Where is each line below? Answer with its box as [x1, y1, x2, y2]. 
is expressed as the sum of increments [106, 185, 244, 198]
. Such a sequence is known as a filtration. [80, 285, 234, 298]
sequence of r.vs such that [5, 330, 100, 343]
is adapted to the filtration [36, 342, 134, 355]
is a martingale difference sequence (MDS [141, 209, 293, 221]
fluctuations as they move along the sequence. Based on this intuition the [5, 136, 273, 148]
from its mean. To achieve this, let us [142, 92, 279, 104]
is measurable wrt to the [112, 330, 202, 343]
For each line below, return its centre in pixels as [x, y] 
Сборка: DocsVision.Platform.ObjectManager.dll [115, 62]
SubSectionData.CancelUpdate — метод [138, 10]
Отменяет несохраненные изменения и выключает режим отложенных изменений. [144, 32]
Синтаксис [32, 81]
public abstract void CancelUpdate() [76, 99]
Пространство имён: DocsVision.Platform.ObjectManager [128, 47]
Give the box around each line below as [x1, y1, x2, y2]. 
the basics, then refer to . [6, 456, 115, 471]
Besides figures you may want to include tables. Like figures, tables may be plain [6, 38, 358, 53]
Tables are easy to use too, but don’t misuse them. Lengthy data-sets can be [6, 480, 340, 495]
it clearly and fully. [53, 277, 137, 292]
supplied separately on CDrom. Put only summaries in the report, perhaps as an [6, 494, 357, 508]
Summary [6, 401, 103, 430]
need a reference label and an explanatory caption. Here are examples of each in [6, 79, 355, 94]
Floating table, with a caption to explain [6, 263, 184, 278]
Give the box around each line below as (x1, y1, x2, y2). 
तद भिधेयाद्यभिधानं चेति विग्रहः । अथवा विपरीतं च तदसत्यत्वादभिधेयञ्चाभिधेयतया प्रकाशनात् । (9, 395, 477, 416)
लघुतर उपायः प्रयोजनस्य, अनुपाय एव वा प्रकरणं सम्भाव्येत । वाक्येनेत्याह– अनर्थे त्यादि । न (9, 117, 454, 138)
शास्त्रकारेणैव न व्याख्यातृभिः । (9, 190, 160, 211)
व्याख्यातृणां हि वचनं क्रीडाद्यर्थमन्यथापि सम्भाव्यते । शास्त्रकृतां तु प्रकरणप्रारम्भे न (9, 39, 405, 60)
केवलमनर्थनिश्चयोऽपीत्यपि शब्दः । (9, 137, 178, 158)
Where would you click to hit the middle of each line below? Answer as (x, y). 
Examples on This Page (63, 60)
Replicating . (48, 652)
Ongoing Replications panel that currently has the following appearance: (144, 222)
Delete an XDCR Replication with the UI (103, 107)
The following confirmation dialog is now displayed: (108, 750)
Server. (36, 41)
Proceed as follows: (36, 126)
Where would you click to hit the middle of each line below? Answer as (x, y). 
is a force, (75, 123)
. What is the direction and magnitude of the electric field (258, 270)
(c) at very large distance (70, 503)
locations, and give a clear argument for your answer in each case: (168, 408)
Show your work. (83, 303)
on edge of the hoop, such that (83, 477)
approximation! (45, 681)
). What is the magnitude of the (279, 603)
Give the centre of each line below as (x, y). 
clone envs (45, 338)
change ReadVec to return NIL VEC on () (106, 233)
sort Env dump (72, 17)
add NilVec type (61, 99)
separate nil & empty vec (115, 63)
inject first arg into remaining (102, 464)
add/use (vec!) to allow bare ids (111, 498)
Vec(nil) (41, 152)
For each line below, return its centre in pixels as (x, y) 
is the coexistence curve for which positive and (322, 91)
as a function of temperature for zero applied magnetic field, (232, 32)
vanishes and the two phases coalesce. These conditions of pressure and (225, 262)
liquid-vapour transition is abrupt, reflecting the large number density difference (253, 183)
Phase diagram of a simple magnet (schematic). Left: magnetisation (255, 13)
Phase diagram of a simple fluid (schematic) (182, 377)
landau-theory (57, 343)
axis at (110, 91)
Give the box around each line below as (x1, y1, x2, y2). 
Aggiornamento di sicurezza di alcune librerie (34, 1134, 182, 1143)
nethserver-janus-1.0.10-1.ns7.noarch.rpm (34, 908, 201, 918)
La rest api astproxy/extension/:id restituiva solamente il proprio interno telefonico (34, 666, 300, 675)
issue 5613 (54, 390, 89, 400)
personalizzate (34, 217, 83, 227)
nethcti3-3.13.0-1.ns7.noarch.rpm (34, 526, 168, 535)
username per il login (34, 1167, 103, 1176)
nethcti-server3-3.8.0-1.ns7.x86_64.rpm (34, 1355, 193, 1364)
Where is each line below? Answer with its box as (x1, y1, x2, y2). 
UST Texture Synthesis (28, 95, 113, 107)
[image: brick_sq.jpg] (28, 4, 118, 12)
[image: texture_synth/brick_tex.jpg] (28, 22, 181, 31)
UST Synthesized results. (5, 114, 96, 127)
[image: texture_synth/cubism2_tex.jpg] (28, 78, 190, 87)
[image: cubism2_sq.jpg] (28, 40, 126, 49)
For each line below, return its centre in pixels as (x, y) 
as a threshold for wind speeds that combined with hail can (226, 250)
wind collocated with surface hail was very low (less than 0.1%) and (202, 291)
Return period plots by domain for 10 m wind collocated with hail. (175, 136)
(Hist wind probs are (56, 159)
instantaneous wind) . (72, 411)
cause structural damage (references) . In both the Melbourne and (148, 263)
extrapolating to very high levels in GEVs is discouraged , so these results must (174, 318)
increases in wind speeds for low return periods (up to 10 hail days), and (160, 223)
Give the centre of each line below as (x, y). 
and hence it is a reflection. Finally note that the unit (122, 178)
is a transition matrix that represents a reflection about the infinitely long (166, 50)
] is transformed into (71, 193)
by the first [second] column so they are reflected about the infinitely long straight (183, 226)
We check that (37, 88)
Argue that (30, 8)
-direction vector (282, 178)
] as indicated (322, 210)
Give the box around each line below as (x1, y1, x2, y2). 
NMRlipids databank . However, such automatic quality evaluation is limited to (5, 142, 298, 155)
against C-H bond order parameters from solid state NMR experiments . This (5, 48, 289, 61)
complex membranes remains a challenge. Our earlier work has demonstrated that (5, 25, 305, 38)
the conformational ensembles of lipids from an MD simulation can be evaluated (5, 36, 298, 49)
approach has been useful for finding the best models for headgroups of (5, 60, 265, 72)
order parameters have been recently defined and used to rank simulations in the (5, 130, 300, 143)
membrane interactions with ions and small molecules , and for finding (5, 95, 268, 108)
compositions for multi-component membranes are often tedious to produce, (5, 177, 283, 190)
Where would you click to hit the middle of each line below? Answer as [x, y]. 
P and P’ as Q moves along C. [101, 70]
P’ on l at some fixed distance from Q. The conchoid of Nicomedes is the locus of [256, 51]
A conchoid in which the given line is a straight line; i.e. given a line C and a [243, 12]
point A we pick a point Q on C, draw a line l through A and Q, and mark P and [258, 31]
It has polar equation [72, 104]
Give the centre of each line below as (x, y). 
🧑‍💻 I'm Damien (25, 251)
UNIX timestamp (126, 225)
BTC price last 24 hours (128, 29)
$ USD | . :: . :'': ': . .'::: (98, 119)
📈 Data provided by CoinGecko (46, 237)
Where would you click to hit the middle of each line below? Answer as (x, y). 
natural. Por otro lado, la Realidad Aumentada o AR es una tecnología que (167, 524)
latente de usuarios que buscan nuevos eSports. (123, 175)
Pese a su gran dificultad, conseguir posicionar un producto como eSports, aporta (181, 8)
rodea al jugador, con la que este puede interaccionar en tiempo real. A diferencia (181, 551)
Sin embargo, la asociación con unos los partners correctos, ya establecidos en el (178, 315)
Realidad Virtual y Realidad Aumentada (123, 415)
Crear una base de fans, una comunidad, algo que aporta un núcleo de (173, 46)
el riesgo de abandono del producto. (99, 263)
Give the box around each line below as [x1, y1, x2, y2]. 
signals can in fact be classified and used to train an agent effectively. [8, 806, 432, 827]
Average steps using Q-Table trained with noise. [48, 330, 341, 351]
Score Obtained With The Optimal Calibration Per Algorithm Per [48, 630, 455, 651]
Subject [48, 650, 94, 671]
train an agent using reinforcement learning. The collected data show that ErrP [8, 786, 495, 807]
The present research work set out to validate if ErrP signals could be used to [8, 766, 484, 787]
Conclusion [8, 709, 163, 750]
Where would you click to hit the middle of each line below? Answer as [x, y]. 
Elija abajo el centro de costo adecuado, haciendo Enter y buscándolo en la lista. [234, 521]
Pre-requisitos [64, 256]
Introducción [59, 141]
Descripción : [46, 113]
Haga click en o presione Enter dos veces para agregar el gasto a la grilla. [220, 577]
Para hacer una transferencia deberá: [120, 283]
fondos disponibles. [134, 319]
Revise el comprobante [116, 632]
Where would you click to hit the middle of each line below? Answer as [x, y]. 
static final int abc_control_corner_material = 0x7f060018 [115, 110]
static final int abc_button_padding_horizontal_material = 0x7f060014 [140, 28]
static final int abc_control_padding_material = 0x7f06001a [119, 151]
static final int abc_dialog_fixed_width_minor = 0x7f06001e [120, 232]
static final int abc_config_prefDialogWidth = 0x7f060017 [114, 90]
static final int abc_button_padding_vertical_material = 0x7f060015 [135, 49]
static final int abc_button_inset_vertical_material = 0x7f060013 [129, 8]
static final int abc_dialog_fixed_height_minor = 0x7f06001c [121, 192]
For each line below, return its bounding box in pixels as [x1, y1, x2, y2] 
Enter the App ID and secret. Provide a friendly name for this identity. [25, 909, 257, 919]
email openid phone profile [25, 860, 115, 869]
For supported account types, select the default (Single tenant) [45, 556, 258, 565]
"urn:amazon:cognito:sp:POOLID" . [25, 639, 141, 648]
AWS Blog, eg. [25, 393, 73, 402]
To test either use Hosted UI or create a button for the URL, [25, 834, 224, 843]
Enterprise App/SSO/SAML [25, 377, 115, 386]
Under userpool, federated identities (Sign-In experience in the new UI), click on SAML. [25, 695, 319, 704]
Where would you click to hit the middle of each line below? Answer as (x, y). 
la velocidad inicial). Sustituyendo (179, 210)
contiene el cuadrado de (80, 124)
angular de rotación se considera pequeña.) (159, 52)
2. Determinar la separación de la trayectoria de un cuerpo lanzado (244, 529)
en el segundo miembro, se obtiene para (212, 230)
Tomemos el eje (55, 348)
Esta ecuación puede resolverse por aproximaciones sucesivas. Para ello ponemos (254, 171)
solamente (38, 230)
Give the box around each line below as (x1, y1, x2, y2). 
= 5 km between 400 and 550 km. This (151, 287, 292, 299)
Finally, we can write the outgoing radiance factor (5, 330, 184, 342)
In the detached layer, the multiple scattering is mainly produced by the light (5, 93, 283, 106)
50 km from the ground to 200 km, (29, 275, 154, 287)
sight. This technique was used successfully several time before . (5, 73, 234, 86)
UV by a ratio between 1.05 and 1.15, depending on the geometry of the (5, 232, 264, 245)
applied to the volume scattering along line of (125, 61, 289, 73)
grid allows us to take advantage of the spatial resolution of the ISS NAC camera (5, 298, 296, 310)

________________

Using the data above, repeat exactly the lines that begin at the line with "personalizzate (34, 217, 83, 227)" and end at the line with "[image: cubism2_sq.jpg] (28, 40, 126, 49)", both ends included.

» **Final answer**
personalizzate (34, 217, 83, 227)
nethcti3-3.13.0-1.ns7.noarch.rpm (34, 526, 168, 535)
username per il login (34, 1167, 103, 1176)
nethcti-server3-3.8.0-1.ns7.x86_64.rpm (34, 1355, 193, 1364)
Where is each line below? Answer with its box as (x1, y1, x2, y2). 
UST Texture Synthesis (28, 95, 113, 107)
[image: brick_sq.jpg] (28, 4, 118, 12)
[image: texture_synth/brick_tex.jpg] (28, 22, 181, 31)
UST Synthesized results. (5, 114, 96, 127)
[image: texture_synth/cubism2_tex.jpg] (28, 78, 190, 87)
[image: cubism2_sq.jpg] (28, 40, 126, 49)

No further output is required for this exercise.